意識が戻り、うっすらと瞳を開くと、温かいシャワーが身体にあたっていた。特に身体は激しい性交により鈍くなっていたので心地良く感じる。身体は仕方ないとして、深く眠れていたのか思いのほかスッキリしている。それだけ最近は寝ていなかった。
明は視線を下方へ向けた。前に回っている腕は祐馬ののものだ。明の身体を支えるために強く抱き締められていた。
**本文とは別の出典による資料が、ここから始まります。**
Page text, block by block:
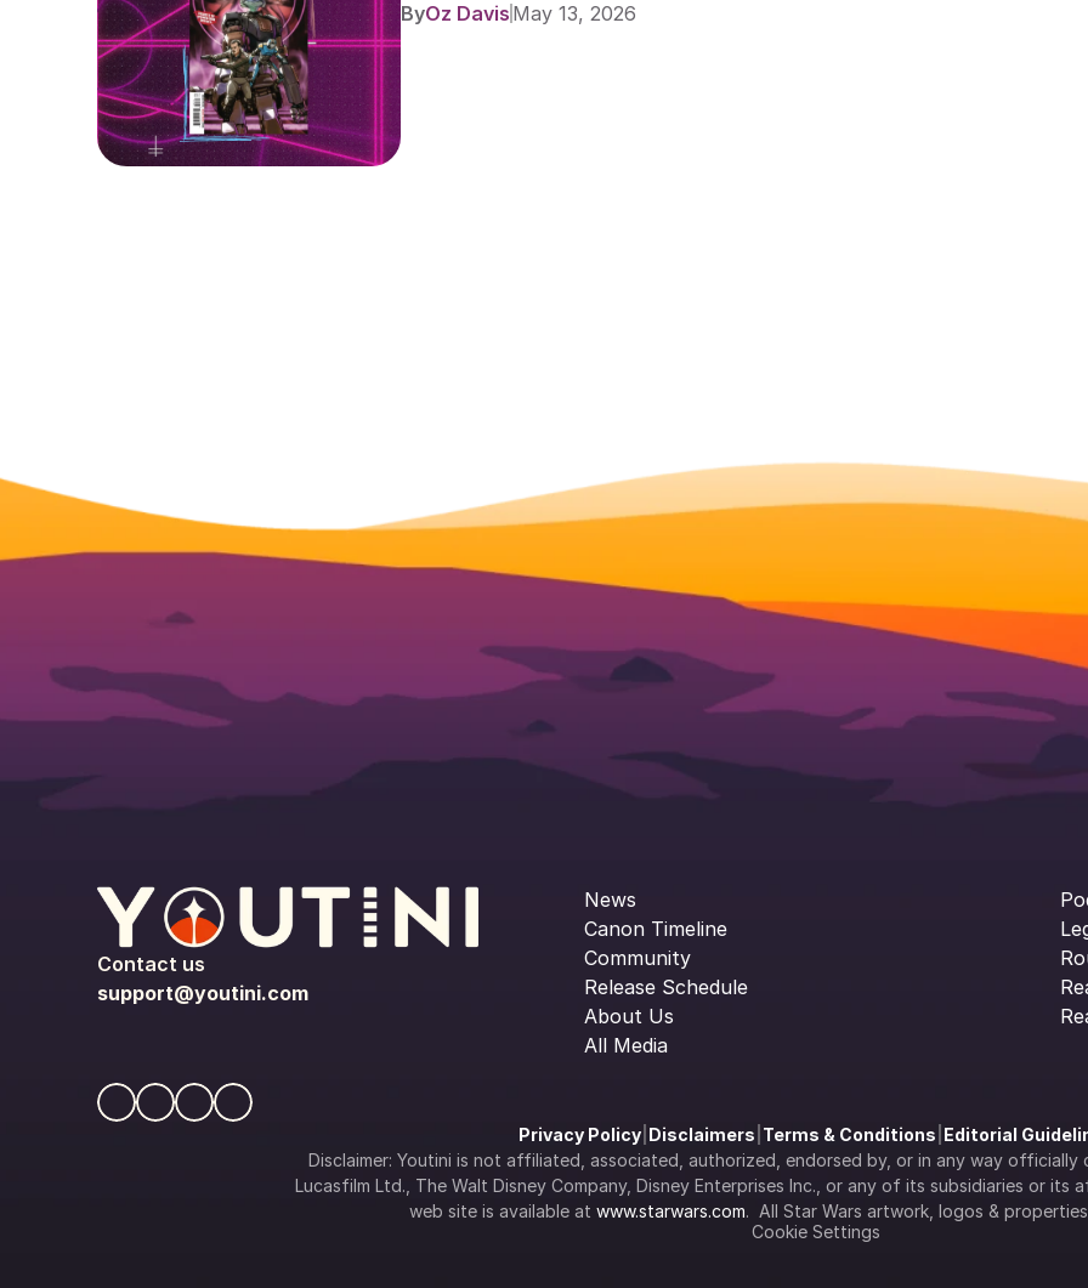
ByOz Davis May 13, 2026
Contact us
support@youtini.com
News
Canon Timeline
Community
Release Schedule
About Us
All Media
Privacy Policy| Disclaimers Terms & Conditions Editorial
Disclaimer: Youtini is not affiliated, associated, authorized, endorsed by, or in any way officially
Lucasfilm Ltd., The Walt Disney Company, Disney Enterprises Inc., or any of its subsidiaries or its
web site is available at www.starwars.com.  All Star Wars artwork, logos &
Cookie Settings
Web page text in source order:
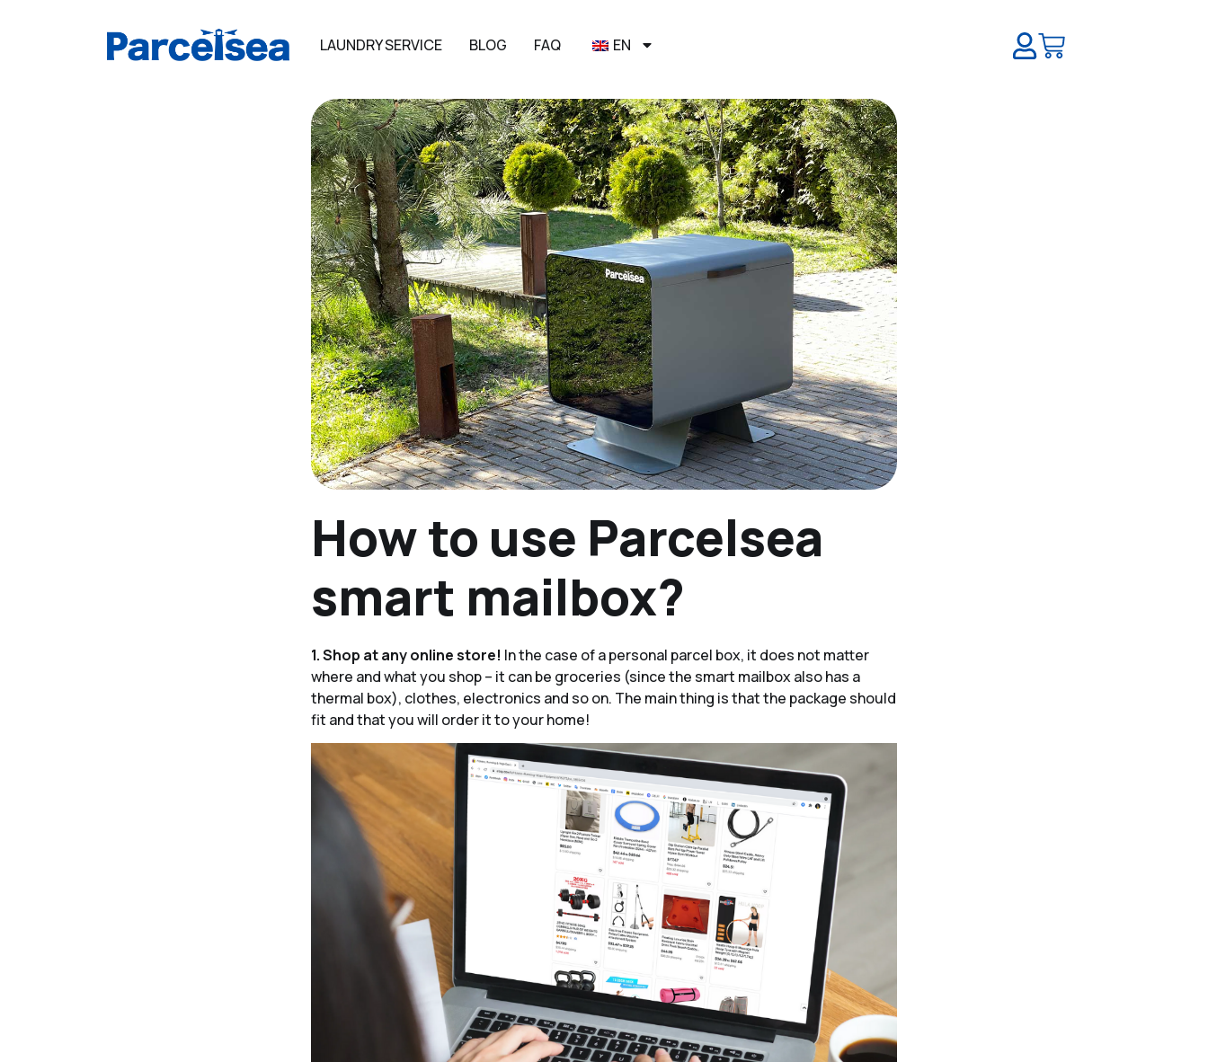
LAUNDRY SERVICE BLOG FAQ EN
How to use Parcelsea
smart mailbox?
1. Shop at any online store! In the case of a personal parcel box, it does not matter
where and what you shop – it can be groceries (since the smart mailbox also has a
thermal box), clothes, electronics and so on. The main thing is that the package should
fit and that you will order it to your home!
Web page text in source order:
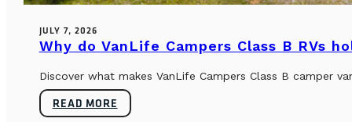
JULY 7, 2026
Why do VanLife Campers Class B RVs
Discover what makes VanLife Campers Class B camper
READ MORE
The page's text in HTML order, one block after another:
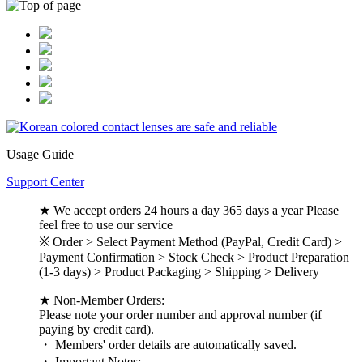
Usage Guide
Support Center
★ We accept orders 24 hours a day 365 days a year Please
feel free to use our service
※ Order > Select Payment Method (PayPal, Credit Card) >
Payment Confirmation > Stock Check > Product Preparation
(1-3 days) > Product Packaging > Shipping > Delivery
★ Non-Member Orders:
Please note your order number and approval number (if
paying by credit card).
・ Members' order details are automatically saved.
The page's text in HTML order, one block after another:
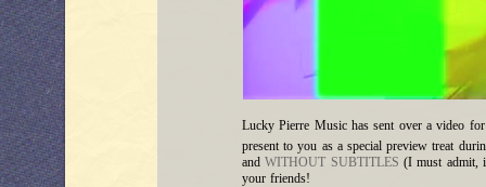
Lucky Pierre Music has sent over a video
present to you as a special preview treat
andWITHOUT SUBTITLES (I must admit,
your friends!
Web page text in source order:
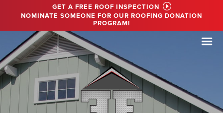
GET A FREE ROOF INSPECTION
NOMINATE SOMEONE FOR OUR ROOFING DONATION
PROGRAM!
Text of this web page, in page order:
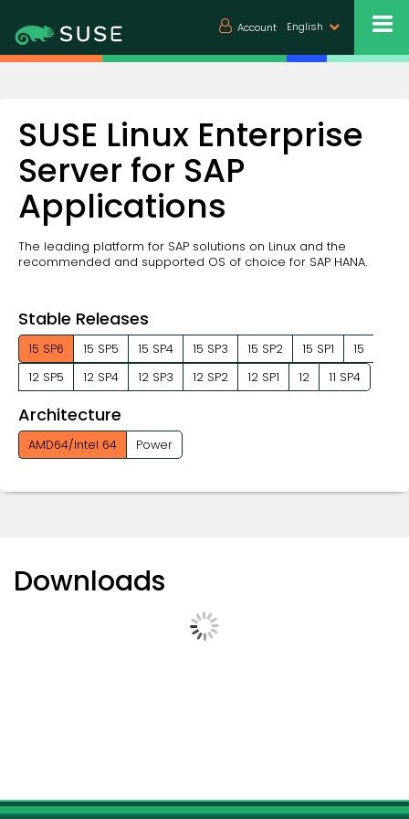
Account English
SUSE Linux Enterprise
Server for SAP
Applications
The leading platform for SAP solutions on Linux and the
recommended and supported OS of choice for SAP HANA.
Stable Releases
15 SP6 15 SP5 15 SP4 15 SP3 15 SP2 15 SP1
15
12 SP5
12 SP4 12 SP3 12 SP2 12 SP1 12 11 SP4
Architecture
AMD64/Intel 64 Power
Downloads
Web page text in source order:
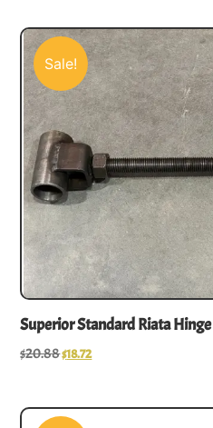
Superior Standard Riata Hinge
$20.88$18.72
Sale!
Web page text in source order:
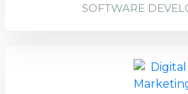
SOFTWARE

祐馬と肌が密着している。肌が触れ合ってるって、こんなに気持ち良いものだったっけ。今まで体験したことのない気持ちで不思議に思った。
「祐馬……」
少し枯れている声。祐馬の名前を呼んだあと、明は軽く咳をした。
「起きた? ごめん、気を失うまでしちゃって」
「……いい。求めてたのは俺のほうだし。何時かわかる?」
「んーとね……夜の十一時になるか、ならないか辺りじゃないかな」
「そう……家に帰らないと」
浴室の時点で薄々勘づいていたが、やはり時間的に長く眠っていなかったようだ。
明は祐馬の腕の中から逃れ、立ち上がる。まだ下半身が痺れているような違和感が残っているけれども、歩く分には問題ないだろう。油断してゆっくりしていると終電も近くなるし、早いところホテルを出なければ……。
すると、祐馬も立ち上がって明を引き止めにかかって。
「ええ、今から? 延長して朝まで泊まろうよ」
「明日、早出なんだよね」
「なんでそれを先に言わないかな……」
「……忘れてた」
本当のところは違うけれど。
「明に限って、そういうことはないと思うけど」
それは祐馬もわかっていたようで、疑いの目を向けられた。
その瞳を見て明は苦笑して、祐馬の首に腕を絡める。そして、頬をめがけて唇を軽く押しあてて。浴室の中のせいか、小さくてもリップ音がよく響く。
「ほんとだって。忘れるくらいに気持ち良かった」
「明」
「ん?」
腰に祐馬の腕が回った。ぐいっと強く引き寄せる辺り、祐馬は男らしいと思う。
「俺たち、付き合わない?」
しかし、次の瞬間には明は祐馬を突き放していた。
「明?」
突き放した手が震える。
今なんて言われた? 付き合う? それは無理だ。健人のことを想っているのに、祐馬に失礼だ。そもそも、今日のように祐馬を利用している時点でそうだけども。
答えは決まっている。祐馬には断らなくてはならない。でも、言葉が出せないのはなぜだろう。
自分には祐馬がいる。
健人が離れていった悲しさと、その思いがまとわりついて、言葉を詰まらせていた。
「少しは考えてくれてる?」
「わからない……」
自分自身が。まるで他人の身体に入っているかのように、自分がわからない。
明は再び口を閉ざし、俯いた。すると、祐馬の手が肩に乗って。
「すぐに答え欲しいってわけじゃないから、ゆっくり考えて。家に帰るなら、俺の家が近いから先に寄って明ん家まで送るよ。つってもバイクだから身体に響くかな……」
「大丈夫。まだ電車が走ってるし。……ごめん、一人にさせて」
その手を明は静かに払いのけた。
一人にさせてと言った明だが、結局はシャワーを浴びたあと祐馬とホテルを一緒に出て、電車の駅の途中まで一緒に帰った。その際に話をしたが、内容はまったく覚えていない。もしかすると、ずっと上の空で頷いていただけかもしれない。確実に言えるのは、いつもよりぎくしゃくしていて会話が極端に少なかったことだろう。
そして、帰宅してすぐにベッドに倒れ込んだものの、やはり眠れやしなかった。日々の睡眠不足に身体が重くなっていく毎日だった。